Alkylation via the Mitsunobu Reaction
To a stirring solution of N-substituted cyclosulfamide 1d-2d (3.23 mmol) in THF (2 mL) was slowly added DEAD (3.23 mmol, 0.5 mL) via dropwise addition. A solution consisting of (L)-(-)- ethyl lactate (3.23 mmol, 0.37 mL) and PPh3 (3.23 mmol, 847 mg) in THF (3mL), was slowly transferred via cannula into the cyclosulfamide solution. The reaction medium was stirred under an atmosphere of dry nitrogen for about 45 min. TLC reveals (UV, ninhydrin) the formation of a substituted compound less polar than its precursor. Oxydoreduction compounds were removed by filtration after precipitation into diethylether. The filtrate was concentrated and the crude residue was purified by colunm chromatography eluting with dichloromethane. N,N’-Substituted cyclosufamides 1e-2e were recovered in 65-75% yield.
[N2-(2S)-(Methoxycarbonylethyl), N5-(2’R)-(propionic acid ethyl ester)]-1,2,5-thiadiazolidine 1,1- dioxide (1e).

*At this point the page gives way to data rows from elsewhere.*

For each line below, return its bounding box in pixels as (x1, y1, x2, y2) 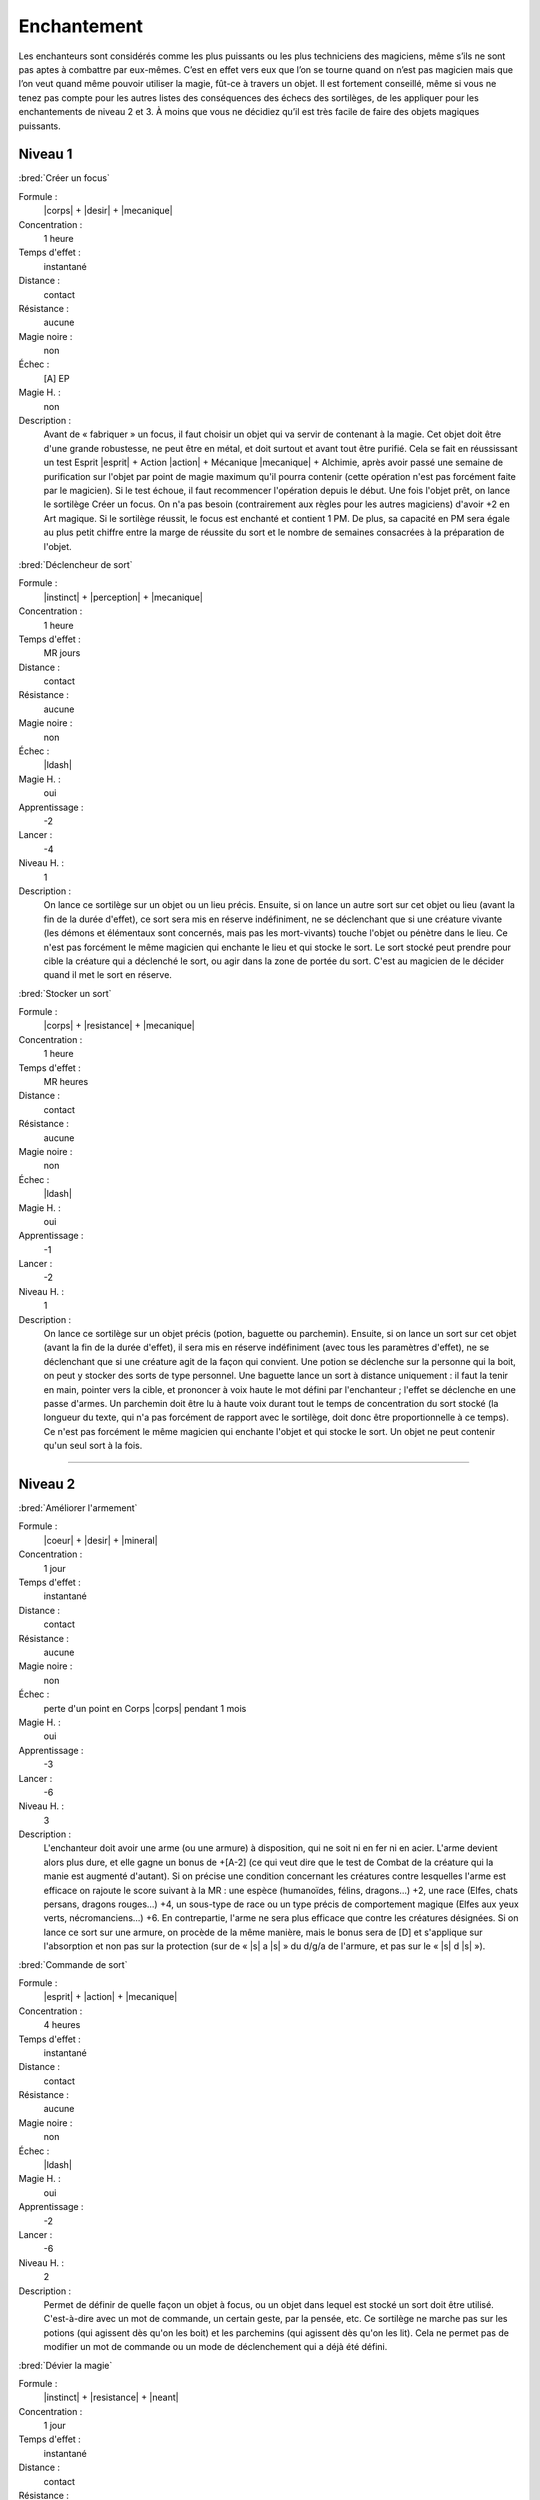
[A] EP (43, 372, 70, 384)
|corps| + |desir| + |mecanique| (43, 205, 174, 217)
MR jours (43, 647, 81, 659)
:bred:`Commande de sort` (18, 1958, 128, 1970)
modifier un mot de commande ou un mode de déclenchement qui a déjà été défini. (43, 2341, 388, 2353)
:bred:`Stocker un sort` (18, 987, 112, 999)
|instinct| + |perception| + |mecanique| (43, 591, 204, 603)
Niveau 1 (18, 146, 73, 163)
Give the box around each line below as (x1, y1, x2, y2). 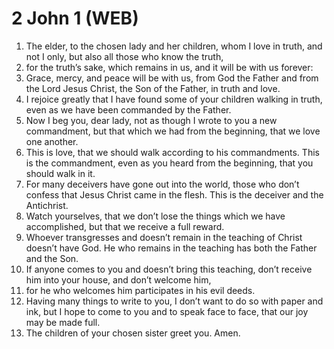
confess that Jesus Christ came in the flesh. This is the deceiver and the (25, 188, 324, 201)
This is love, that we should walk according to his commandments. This (25, 146, 320, 158)
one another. (25, 135, 79, 147)
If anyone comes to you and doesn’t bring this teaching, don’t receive (25, 263, 313, 275)
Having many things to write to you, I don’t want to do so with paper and (25, 295, 324, 307)
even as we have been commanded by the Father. (25, 103, 232, 116)
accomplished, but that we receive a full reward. (25, 220, 225, 232)
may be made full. (25, 316, 101, 328)
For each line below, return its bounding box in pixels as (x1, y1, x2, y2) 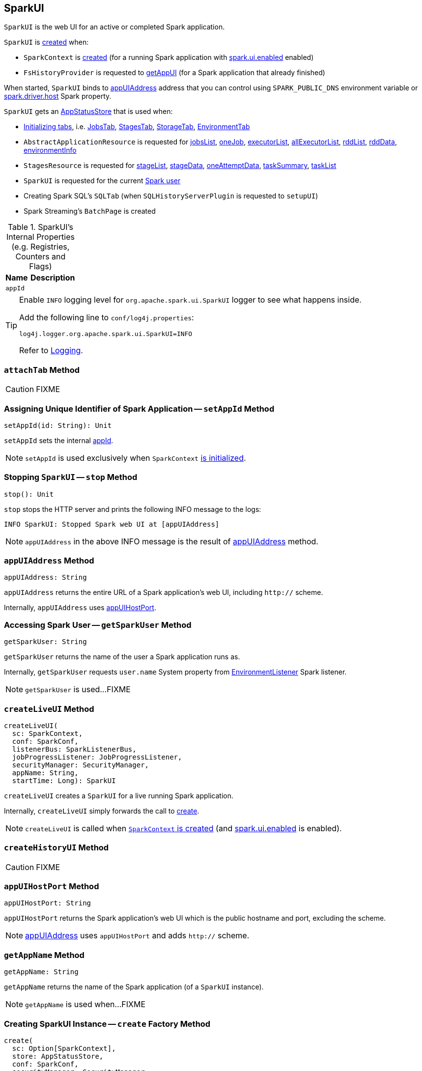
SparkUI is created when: (4, 38, 89, 47)
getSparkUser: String (4, 638, 87, 646)
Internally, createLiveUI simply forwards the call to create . (4, 806, 199, 815)
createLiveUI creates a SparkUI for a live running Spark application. (4, 791, 234, 800)
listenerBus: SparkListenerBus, (12, 745, 137, 753)
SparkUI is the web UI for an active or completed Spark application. (4, 23, 225, 31)
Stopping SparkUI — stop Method (4, 472, 138, 482)
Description (30, 273, 75, 283)
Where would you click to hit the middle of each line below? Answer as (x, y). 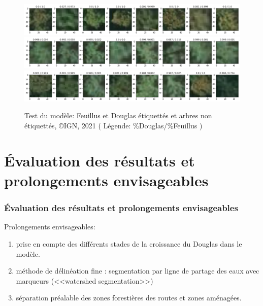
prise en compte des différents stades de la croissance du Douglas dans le (129, 243)
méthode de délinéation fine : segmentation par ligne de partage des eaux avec (138, 271)
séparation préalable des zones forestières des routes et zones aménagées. (129, 298)
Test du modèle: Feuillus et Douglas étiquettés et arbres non (118, 115)
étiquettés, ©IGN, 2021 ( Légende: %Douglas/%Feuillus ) (113, 125)
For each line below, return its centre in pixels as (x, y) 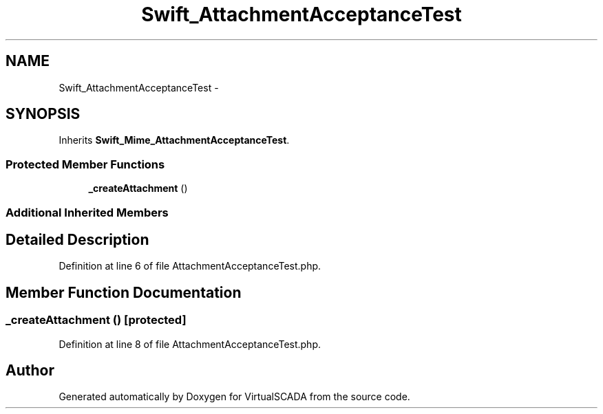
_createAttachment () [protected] (96, 320)
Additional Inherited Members (87, 212)
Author (30, 371)
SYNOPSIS (43, 114)
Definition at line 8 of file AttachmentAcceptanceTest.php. (190, 344)
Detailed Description (77, 239)
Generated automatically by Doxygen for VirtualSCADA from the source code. (234, 397)
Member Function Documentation (124, 292)
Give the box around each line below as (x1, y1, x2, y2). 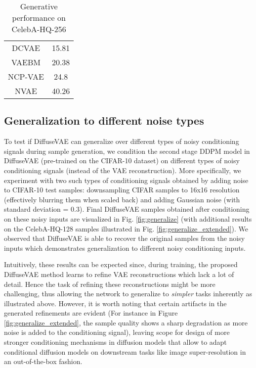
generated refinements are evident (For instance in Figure (4, 308, 178, 318)
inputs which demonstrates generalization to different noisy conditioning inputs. (4, 242, 246, 253)
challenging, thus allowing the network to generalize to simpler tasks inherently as (4, 288, 252, 299)
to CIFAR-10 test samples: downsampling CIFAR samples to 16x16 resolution (4, 184, 240, 195)
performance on (12, 12, 66, 23)
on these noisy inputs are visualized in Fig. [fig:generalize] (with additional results (4, 213, 252, 224)
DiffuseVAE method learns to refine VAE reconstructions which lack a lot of (4, 269, 234, 279)
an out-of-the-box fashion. (4, 356, 83, 367)
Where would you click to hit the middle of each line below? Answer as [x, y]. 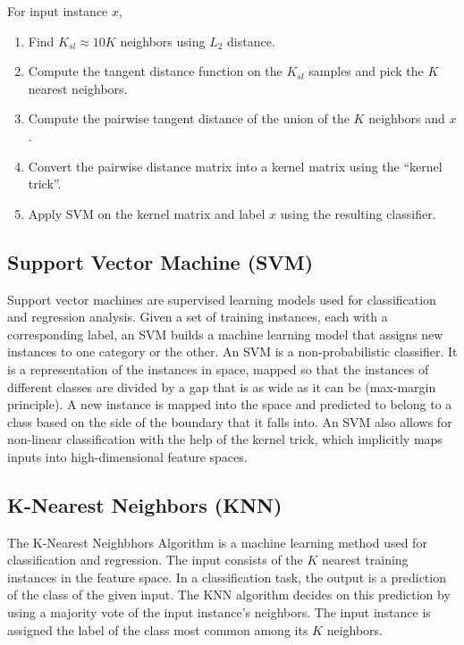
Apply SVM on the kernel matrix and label [147, 213]
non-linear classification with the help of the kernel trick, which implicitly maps [225, 439]
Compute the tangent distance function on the [155, 71]
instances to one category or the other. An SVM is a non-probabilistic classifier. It [232, 352]
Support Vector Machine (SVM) [160, 261]
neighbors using [163, 41]
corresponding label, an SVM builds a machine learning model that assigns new [225, 334]
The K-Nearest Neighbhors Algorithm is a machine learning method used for [217, 542]
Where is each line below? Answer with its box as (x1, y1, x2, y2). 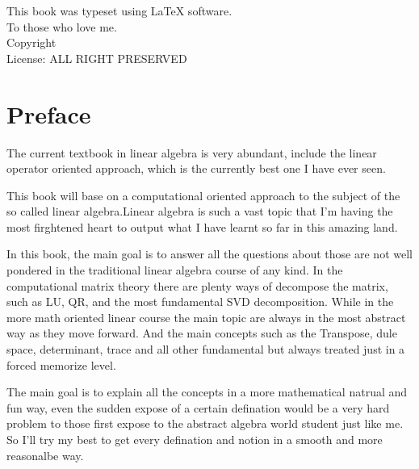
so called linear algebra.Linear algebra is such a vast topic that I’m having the (6, 203, 393, 220)
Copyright (6, 34, 57, 51)
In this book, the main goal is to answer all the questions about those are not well (6, 245, 413, 262)
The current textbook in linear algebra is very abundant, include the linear (6, 144, 377, 161)
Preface (6, 97, 91, 130)
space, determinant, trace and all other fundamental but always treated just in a (6, 341, 405, 358)
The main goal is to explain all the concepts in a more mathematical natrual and (6, 383, 408, 400)
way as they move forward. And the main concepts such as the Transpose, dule (6, 325, 397, 341)

Yield=65%; TLC: Rf=0.64 (CHCl3); m.p.=88-89°C; [α]D=-65 (c=1; MeOH); IR (KBr) ν cm-1: 1750-1731 (C=O), 1360 and 1152 (SO2); 1H-NMR (CDCl3) δ ppm: 4.76 (q, J=7.3, 1H), 4.65 (q, J=7.2, 1H), 4.15 (q, J=7.2 Hz, 1H), 3.80 (t, J=6.7 Hz, 2H), 3.70 (s, 3H), 3.65 (t, J=6.7 Hz, 2H),1.44 (d, J=7.2, 3H), 1.39 (d, J=7.1 Hz, 3H), 1.28 (t, J=7.2, 3H); 13C-NMR (CDCl3 δ ppm: 172, 170, 56, 55, 53, 50, 41, 39, 29, 28, 12; M.S: (NOBA, FAB>0): M=309 [M+H] +. M=308; Anal. Calcd. for C11H20N2O6N2S C, 42.86, H, 6.49, N, 9.09. S,10.03. Found: C, 40.86, H,6.13, N,9.47. S, 10.03.
[N2-(2S)-(3-Methylmethoxycarbonylpropyl), N5-(2’R)-propionic acid ethyl ester)] 1,2,5-thiadiazol- idine-1,1-dioxide (2e). Yield =75%; TLC: Rf =0.61 (CHCl3); m.p.=80-81°C; [α]D =-12.0 (c=0,5, CHCl3); IR (KBr) ν cm-1: 1745, 1729, 1346, 1145; 1H-NMR (CDCl3) δ ppm: 4.70 (q, J=7.3 Hz, 1H), 4.20 (q, J=7.1Hz, 2H), 3.90 (d, J=3.3 Hz, 1H), 3.80-3.60 (m, 4H), 3.70 (s, 3H), 2.12 (m, 1H), 1.39 (d, J=7.1 Hz, 3H), 1.26 (t, J=7.3 Hz, 3H), 0,98 (d, J=6.8 Hz, 3H ), 0,88 (d, J=6.9 Hz,3H); 13C-NMR (CDCl3 δ ppm: 172, 169, 56, 55, 53, 52, 50, 41, 39, 28, 22, 21, 14; M.S: (NOBA, FAB>0): 337 [M+H]+. M=336; Anal. Calcd. for C13H24N2O6S: C, 46.43; H, 7.14; N, 8.33; C, 9.52. Found: C, 46.49; H, 7.18; N, 8.34; S, 9.43.